JOHN STEINBECK was born in Salinas, California, in 1902. He grew up in a fertile agricultural valley about twenty-five miles from the Pacific Coast, the landscape that would serve as a setting for some of his best fiction.

In 1919 he went to Stanford University where he intermittently enrolled in literature and writing courses. He left in 1925 without taking a degree. Over the next five years he supported himself as a labourer and journalist in New York City, all the time working on his first novel, Cup of Gold (1929). After marriage and a move to Pacific Grove, he published two Californian books, The Pastures of Heaven (1932) and To a God Unknown (1933), and worked on the short stories which were later collected in The Long Valley (1938). Popular success and financial security only came with Tortilla Flat (1935), a collection of stories about Monterey's paisanos.

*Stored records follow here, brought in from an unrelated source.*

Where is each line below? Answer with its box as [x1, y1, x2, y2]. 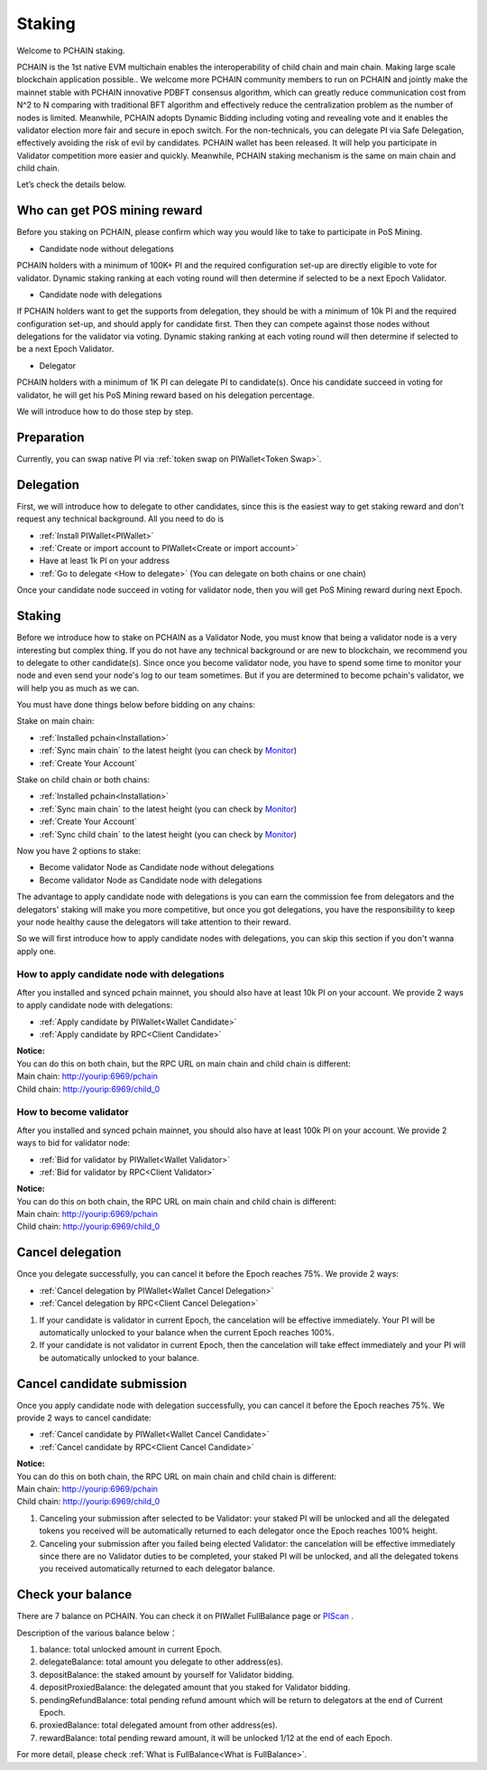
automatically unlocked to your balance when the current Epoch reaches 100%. [39, 1326, 335, 1337]
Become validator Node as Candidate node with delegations [39, 875, 262, 885]
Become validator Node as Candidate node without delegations [39, 862, 275, 873]
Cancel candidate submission [16, 1376, 188, 1391]
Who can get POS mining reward [16, 203, 203, 219]
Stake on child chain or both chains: [16, 774, 151, 785]
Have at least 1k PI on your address [39, 556, 170, 567]
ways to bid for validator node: [16, 1138, 131, 1148]
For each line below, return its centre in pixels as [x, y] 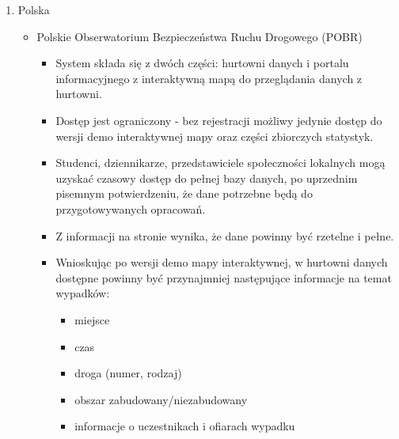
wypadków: [83, 293]
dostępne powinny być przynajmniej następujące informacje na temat [224, 277]
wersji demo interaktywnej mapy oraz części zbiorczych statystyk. [215, 136]
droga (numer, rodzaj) [128, 373]
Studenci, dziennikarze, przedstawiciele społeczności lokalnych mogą [220, 163]
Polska [34, 9]
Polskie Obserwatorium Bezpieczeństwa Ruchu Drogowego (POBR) [199, 36]
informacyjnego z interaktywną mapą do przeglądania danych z [209, 78]
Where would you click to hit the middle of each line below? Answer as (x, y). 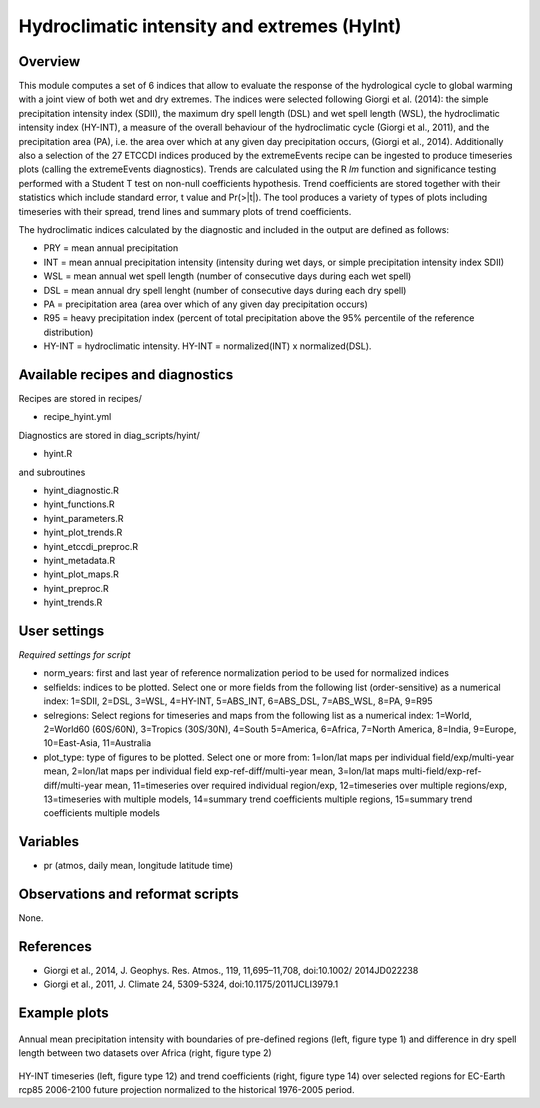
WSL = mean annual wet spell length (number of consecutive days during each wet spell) (227, 276)
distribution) (68, 332)
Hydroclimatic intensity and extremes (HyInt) (210, 26)
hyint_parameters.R (83, 518)
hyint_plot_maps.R (81, 574)
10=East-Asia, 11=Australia (97, 743)
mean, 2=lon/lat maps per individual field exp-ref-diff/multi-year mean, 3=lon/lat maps (221, 771)
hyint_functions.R (79, 504)
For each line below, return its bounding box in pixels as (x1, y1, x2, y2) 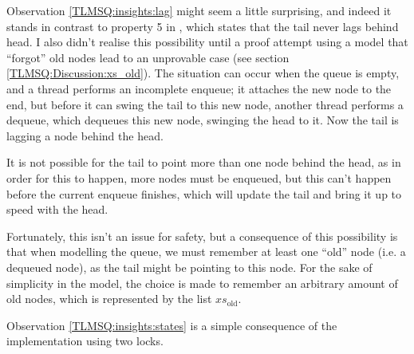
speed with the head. (6, 201, 108, 218)
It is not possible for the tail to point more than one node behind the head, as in (6, 154, 401, 171)
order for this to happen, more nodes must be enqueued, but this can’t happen (6, 169, 392, 186)
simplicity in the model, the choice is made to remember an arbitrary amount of (6, 274, 398, 291)
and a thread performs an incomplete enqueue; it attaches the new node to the (6, 80, 392, 96)
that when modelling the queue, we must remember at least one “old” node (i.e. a (6, 243, 406, 260)
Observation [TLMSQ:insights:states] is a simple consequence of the (6, 317, 337, 333)
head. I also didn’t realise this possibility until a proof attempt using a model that (6, 33, 408, 50)
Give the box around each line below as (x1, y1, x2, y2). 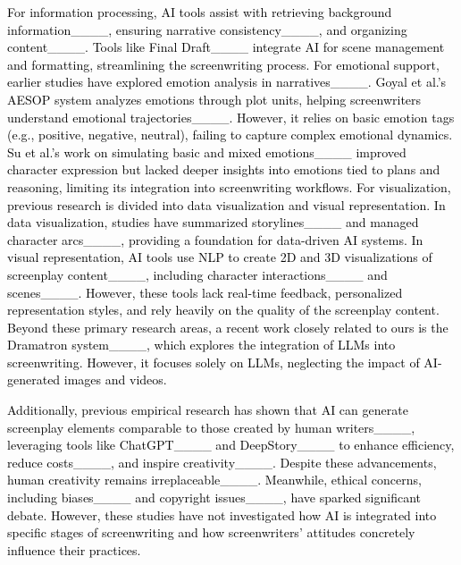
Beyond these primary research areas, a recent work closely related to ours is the (7, 317, 448, 336)
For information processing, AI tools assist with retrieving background (7, 3, 392, 21)
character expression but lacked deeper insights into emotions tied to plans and (7, 160, 440, 179)
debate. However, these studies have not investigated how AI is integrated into (7, 505, 437, 524)
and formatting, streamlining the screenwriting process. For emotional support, (7, 55, 440, 73)
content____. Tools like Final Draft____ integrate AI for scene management (7, 38, 445, 56)
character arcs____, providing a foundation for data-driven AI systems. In (7, 230, 423, 249)
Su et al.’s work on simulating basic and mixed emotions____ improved (7, 142, 407, 161)

A ceaseless experimenter throughout his career, Steinbeck changed courses regularly. Three powerful novels of the late 1930s focused on the Californian labouring class: In Dubious Battle (1936), Of Mice and Men (1937), and the book considered by many to be his finest, The Grapes of Wrath (1939).

Early in the 1940s, Steinbeck became a film-maker with The Forgotten Village (1941), his portrait of life in a Mexican village, and a serious student of marine biology with The Log from the Sea of Cortez (1941), his account of an expedition to the Gulf of Mexico. He then devoted his attention to the war, writing Bombs Away (1942) and the controversial play-novelette The Moon is Down (1942). Cannery Row (1945), The Wayward Bus (1948), another experimental drama, Burning Bright (1950), and The Log from the Sea of Cortez (1951) preceeded publication of the monumental East of Eden (1952), an ambitious saga of the Salinas Valley and his own family's history.

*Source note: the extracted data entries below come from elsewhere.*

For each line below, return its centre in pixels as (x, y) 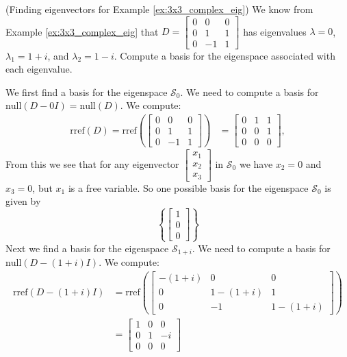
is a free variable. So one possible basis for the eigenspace (188, 187)
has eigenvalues (275, 31)
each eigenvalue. (39, 69)
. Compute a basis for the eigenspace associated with (224, 55)
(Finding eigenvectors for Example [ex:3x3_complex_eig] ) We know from (159, 9)
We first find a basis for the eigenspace (87, 91)
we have (256, 163)
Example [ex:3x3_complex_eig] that (82, 31)
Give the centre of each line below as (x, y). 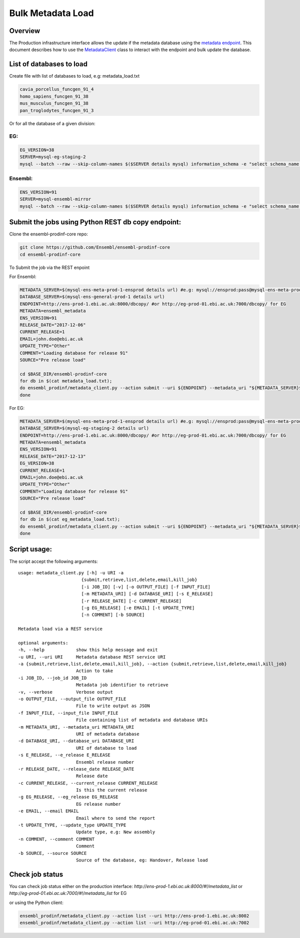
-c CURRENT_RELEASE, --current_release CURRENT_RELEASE (88, 783)
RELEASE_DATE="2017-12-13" (53, 456)
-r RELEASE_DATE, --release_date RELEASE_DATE (76, 769)
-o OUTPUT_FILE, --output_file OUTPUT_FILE (72, 699)
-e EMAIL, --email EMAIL (48, 811)
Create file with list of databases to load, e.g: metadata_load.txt (74, 76)
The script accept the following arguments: (53, 561)
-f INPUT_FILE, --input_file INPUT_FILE (68, 713)
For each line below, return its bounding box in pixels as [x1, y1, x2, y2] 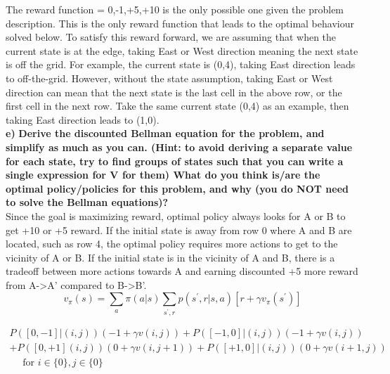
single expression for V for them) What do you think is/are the [6, 167, 320, 182]
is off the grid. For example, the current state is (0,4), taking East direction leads [6, 57, 356, 72]
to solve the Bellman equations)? [6, 195, 169, 209]
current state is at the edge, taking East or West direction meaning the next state [6, 43, 358, 58]
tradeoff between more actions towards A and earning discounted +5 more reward [6, 264, 358, 278]
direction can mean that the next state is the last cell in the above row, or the [6, 84, 342, 99]
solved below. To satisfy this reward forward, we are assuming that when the [6, 30, 337, 44]
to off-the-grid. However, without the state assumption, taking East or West [6, 70, 333, 85]

The last decades of his life were spent in New York City and Sag Harbor with his third wife, Elaine Scott, with whom he travelled widely. Later books include Sweet Thursday (1954), The Short Reign of Pippin IV: A Fabrication (1957), Once There Was a War (1958), The Winter of Our Discontent (1961), Travels with Charley (1962) America and Americans (1966), and the posthumously published Journal of a Novel: The East of Eden Letters (1969), Viva Zapata! (1975), The Acts of King Arthur and His Noble Knights (1976), and Working Days: The Journals of The Grapes of Wrath (1989).

He died in 1968, having won a Nobel Prize in 1962.